Summer Schools and treasure hunts

Ruth was back at work today, which was great as I’d missed her last week. It was rather quiet. She brought with her tales of gorgeous weather in Mull, peculiar fishing trips and chocolate ginger biscuits. Hmm. Lovely. Good for my circulation and my hormones – what more could one want?

This morning, I have made more phone calls from work than I normally do in a year. I rang Marian (golfing partner) to give her the name of the new National Trust property that Lord H and I visited last month as she was wanting to know it; I rang Jennifer at Goldenford (http://www.goldenford.co.uk/) to confirm whether this Thursday’s meeting is on or not. Answer – it is. So I’d better do an agenda then. And I think in that case I won’t go to Guildford Writers (http://www.guildfordwriters.net/) tonight as otherwise there’ll not be an evening in till the weekend. And I can’t do that any more. Not now I’m in my Executive Years. I also rang Guildford Museum as Lord H and I are keen to go to their showing of “A Night at the Museum” plus treasure hunt in a couple of weeks’ time. Yes, we’re just 7 year olds at heart … And it gives me an excuse to get my big torch (careful!...) out and do a lot of screaming, so what could be nicer?

In the middle of all that, I’ve sorted out various Professors, their Secretaries and all my outstanding meetings, by the simple approach of putting everything which should have been in May to the end of June instead. So they can’t go on holiday, ha! Oh. Darn it – neither can I then. Ah well. It will make June top-heavy to the point of implosion with minuting, but I’m hoping the joy of my birthday will carry me through the pain of having to work.

And it looks like I can do some of the courses on at the Diocesan Summer School this year – as the boss is okay with me taking those days off. I’m particularly keen on “Finding God’s Hidden Presence” (though the cynic in me says: well, if it’s hidden, how can you find it then?), “Renewing the Bodymind” (the same tutor did a great meditation day last year – really inspirational), “Transformation: Our Work or God’s” (heck, I would say his surely – he has to have something to do in the quiet times, doesn’t he??), and “Growing Together – an Accompanied Journey” – which is about spiritual direction. Something I’ve always been very much drawn to but have never had the courage to take that step. Hmm, funny how there’s a course on it the moment I leave church. Perhaps God does have a sense of humour after all? It wouldn’t surprise me.

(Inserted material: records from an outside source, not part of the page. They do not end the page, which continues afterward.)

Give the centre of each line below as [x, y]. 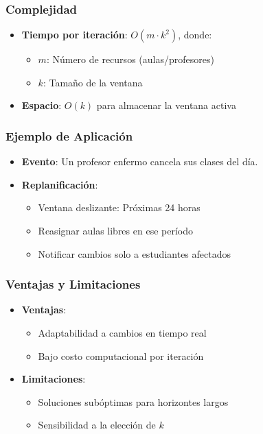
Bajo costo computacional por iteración [121, 355]
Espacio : [42, 105]
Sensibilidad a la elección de [97, 425]
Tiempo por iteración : [75, 35]
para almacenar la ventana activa [166, 105]
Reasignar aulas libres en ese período [115, 230]
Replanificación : [60, 184]
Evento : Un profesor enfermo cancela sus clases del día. [140, 161]
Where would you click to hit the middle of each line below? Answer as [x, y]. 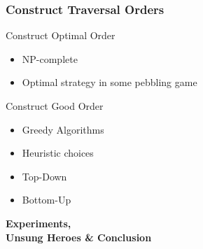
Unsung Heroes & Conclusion [79, 237]
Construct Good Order [55, 106]
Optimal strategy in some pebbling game [110, 82]
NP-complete [50, 58]
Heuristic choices [58, 153]
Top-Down [44, 176]
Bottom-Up [47, 200]
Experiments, [38, 223]
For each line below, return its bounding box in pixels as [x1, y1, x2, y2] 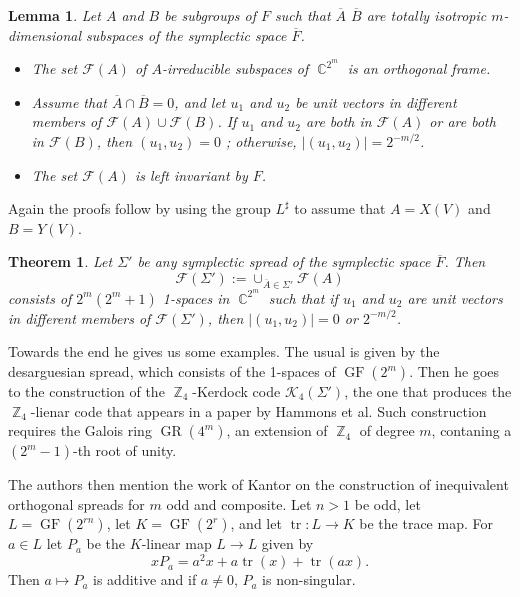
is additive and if [93, 569, 197, 590]
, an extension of [226, 420, 328, 441]
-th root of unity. [72, 440, 177, 461]
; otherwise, [225, 131, 297, 152]
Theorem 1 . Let [8, 251, 113, 272]
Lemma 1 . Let [8, 5, 101, 25]
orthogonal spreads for [8, 493, 145, 514]
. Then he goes [409, 361, 500, 381]
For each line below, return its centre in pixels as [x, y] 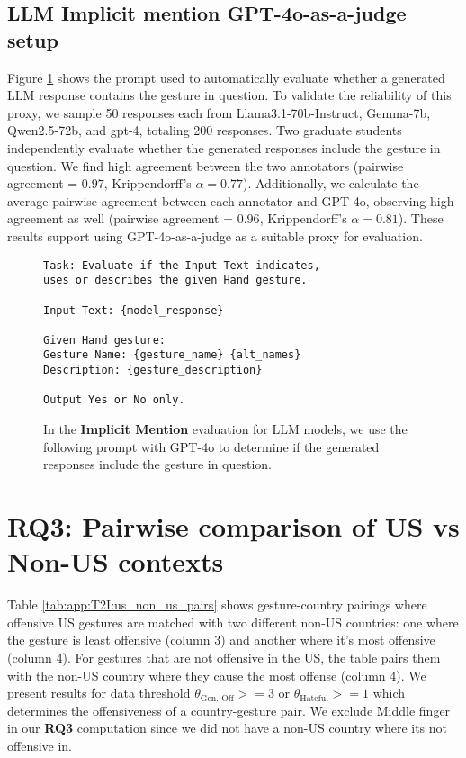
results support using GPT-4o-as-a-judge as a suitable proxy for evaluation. [215, 235]
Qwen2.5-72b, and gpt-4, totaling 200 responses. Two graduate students [205, 130]
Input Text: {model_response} [134, 310]
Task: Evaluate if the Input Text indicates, [182, 265]
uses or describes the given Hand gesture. [175, 280]
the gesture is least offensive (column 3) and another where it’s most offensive [221, 640]
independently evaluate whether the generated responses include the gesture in [224, 147]
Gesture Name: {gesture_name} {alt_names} [172, 355]
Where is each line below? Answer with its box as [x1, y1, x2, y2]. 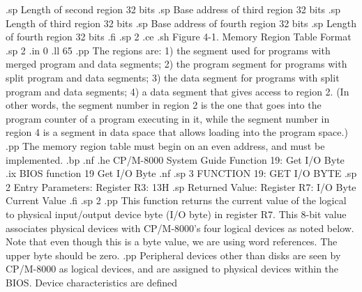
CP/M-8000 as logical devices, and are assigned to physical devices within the [6, 261, 339, 276]
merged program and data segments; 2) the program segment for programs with [6, 56, 347, 71]
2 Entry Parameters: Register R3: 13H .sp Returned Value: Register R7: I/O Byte [6, 179, 356, 194]
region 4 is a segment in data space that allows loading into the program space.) [6, 125, 348, 139]
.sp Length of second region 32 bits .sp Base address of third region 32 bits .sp [6, 2, 340, 16]
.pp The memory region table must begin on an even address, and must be [6, 138, 325, 153]
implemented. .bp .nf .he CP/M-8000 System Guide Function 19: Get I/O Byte [6, 152, 345, 167]
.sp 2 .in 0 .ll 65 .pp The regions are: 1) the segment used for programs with [6, 43, 331, 57]

This lunchtime, I walked round the lake. Windy but warm enough to sit for a while. Fresh air – it’s a marvellous thing – in moderation.

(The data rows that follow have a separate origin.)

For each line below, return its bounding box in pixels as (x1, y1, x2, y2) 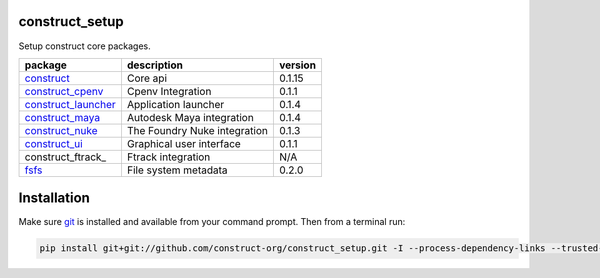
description (126, 58, 184, 72)
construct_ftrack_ (24, 150, 107, 164)
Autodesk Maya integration (126, 110, 254, 124)
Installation (18, 190, 90, 207)
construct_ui (24, 136, 84, 150)
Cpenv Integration (126, 84, 212, 98)
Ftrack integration (126, 150, 211, 164)
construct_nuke (24, 123, 98, 137)
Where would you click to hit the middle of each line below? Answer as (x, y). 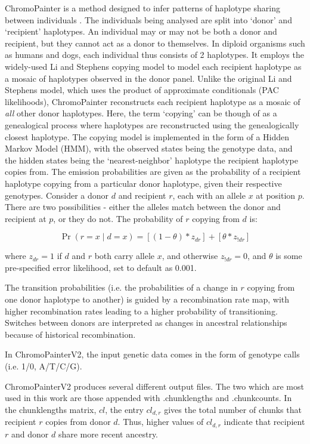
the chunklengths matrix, (51, 409)
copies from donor (78, 422)
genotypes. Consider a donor (57, 195)
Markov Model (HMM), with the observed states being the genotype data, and (149, 148)
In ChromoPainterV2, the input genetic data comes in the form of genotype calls (152, 354)
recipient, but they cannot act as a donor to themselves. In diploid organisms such (155, 43)
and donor (30, 434)
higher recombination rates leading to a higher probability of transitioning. (141, 311)
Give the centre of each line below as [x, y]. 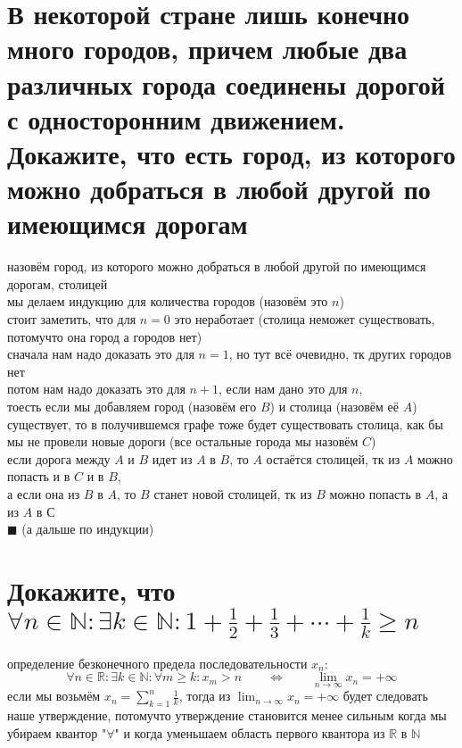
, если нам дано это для [283, 389]
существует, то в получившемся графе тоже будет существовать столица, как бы [225, 424]
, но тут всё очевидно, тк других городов [340, 354]
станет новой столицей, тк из [233, 493]
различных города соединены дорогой [226, 83]
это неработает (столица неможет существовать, [305, 319]
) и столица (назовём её [334, 406]
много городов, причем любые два [207, 49]

And in response to the Writewords (http://www.writewords.org.uk/) Flash Fiction II challenge – theme: anything mobile – I have written this:

On the move
Algernon Culverly-Smythe had always lived his adult life on the move. He never stayed in one town more than three months. And he liked to move countries after six months. He’d discovered the value of this since being chased by his father from the family estate in the Chilterns at the age of fifteen for selling drugs to his younger brother’s friends. His father then had told him never to darken his door again, but instead of being traumatised, Algernon had actually been rather pleased. After all, he’d run out of people to corrupt and he’d needed to try new pastures. And new pastures was what he’d tried: Morocco; Africa; Canada; the Alps; Mauritius; China; and Taiwan. Oh yes, Algie had made several fortunes with his nefarious activities. And spent them too.
Funny how he’d ended up here, back in the Chilterns. Back at the old homestead. Well, he was nearing his nineties now, and a man liked to die beside his own hearth, didn’t he? And after seventy-four years, surely all his sins would have been forgotten.
He knocked at the old oak door, using the brass imp knocker which brought back so many memories. Happy and otherwise. After a long time, the door swung open. A pair of eyes glinted at him through the gloom. He recognised his brother.
‘Arthur!’ he cried out, arms open wide. ‘It’s me: Algernon. I’m back!’
His brother harrumphed. ‘Never mind that,’ he grunted. ‘Where’s them drugs you promised me?’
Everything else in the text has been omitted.